🤖 AI Summary
Classical statistical inference theory relies on resampling schemes incompatible with the random subsampling mechanism intrinsic to differentially private stochastic gradient descent (DP-SGD), hindering rigorous uncertainty quantification under differential privacy.
Method: We establish, for the first time, the asymptotic theory of SGD under random sampling and propose a novel three-way variance decomposition framework—statistical, sampling, and privacy variances—to characterize the asymptotic distribution of DP-SGD estimators. Integrating differential privacy theory with randomized scaling, we construct confidence intervals achieving nominal coverage without additional privacy cost and fully compatible with standard DP-SGD implementations.
Contribution/Results: Our method is the first statistically rigorous and practically deployable inference framework for privacy-preserving machine learning. Extensive numerical experiments demonstrate substantial improvements in inferential reliability across classification and regression tasks, validating both theoretical soundness and empirical effectiveness.
📝 Abstract
Privacy preservation in machine learning, particularly through Differentially Private Stochastic Gradient Descent (DP-SGD), is critical for sensitive data analysis.
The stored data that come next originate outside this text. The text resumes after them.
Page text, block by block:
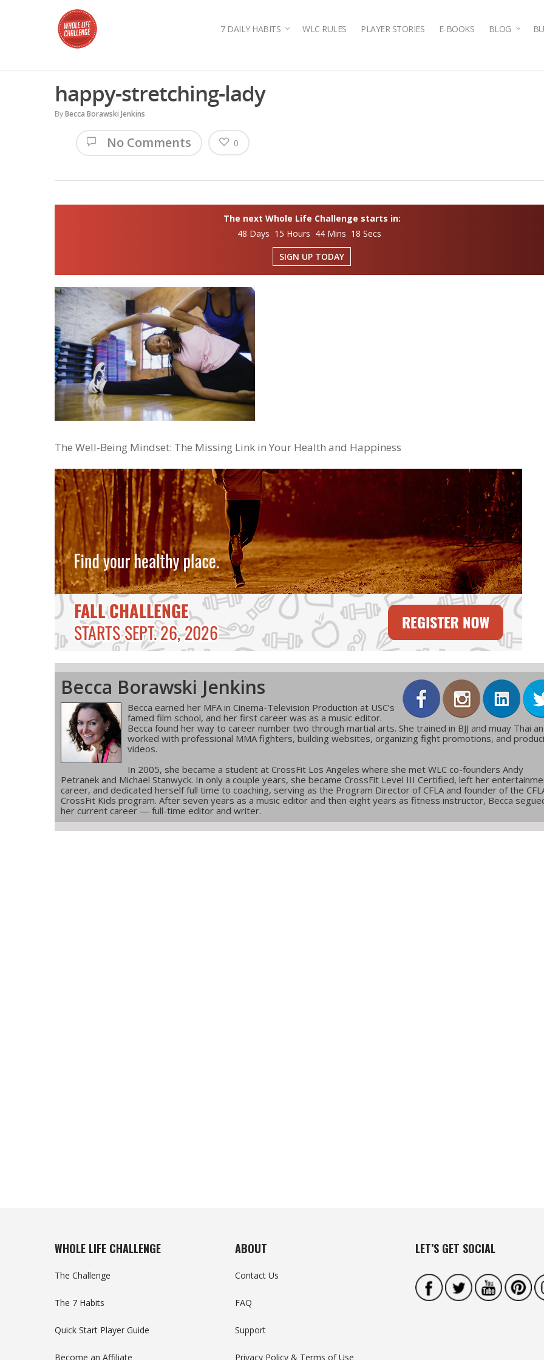
7 DAILY HABITS WLC RULES PLAYER STORIES E-BOOKS BLOG
happy-stretching-lady
ByBecca Borawski Jenkins
No Comments 0
The next Whole Life Challenge starts in:
48 Days 15 Hours 44 Mins 17 Secs
SIGN UP TODAY
The Well-Being Mindset: The Missing Link in Your Health and Happiness
Becca Borawski Jenkins
Becca earned her MFA in Cinema-Television Production at USC’s
famed film school, and her first career was as a music editor.
Becca found her way to career number two through martial arts. She trained in BJJ and muay Thai
worked with professional MMA fighters, building websites, organizing fight promotions, and
videos.
In 2005, she became a student at CrossFit Los Angeles where she met WLC co-founders Andy
Petranek and Michael Stanwyck. In only a couple years, she became CrossFit Level III Certified, left her
career, and dedicated herself full time to coaching, serving as the Program Director of CFLA and founder of the
CrossFit Kids program. After seven years as a music editor and then eight years as fitness instructor, Becca
her current career — full-time editor and writer.
WHOLE LIFE CHALLENGE
The Challenge
The 7 Habits
Quick Start Player Guide
Become an Affiliate
ABOUT
Contact Us
FAQ
Support
Privacy Policy & Terms of Use
LET’S GET SOCIAL

However, existing statistical inference methods for SGD predominantly focus on cyclic subsampling, while DP-SGD requires randomized subsampling. This paper first bridges this gap by establishing the asymptotic properties of SGD under the randomized rule and extending these results to DP-SGD. For the output of DP-SGD, we show that the asymptotic variance decomposes into statistical, sampling, and privacy-induced components. Two methods are proposed for constructing valid confidence intervals: the plug-in method and the random scaling method. We also perform extensive numerical analysis, which shows that the proposed confidence intervals achieve nominal coverage rates while maintaining privacy.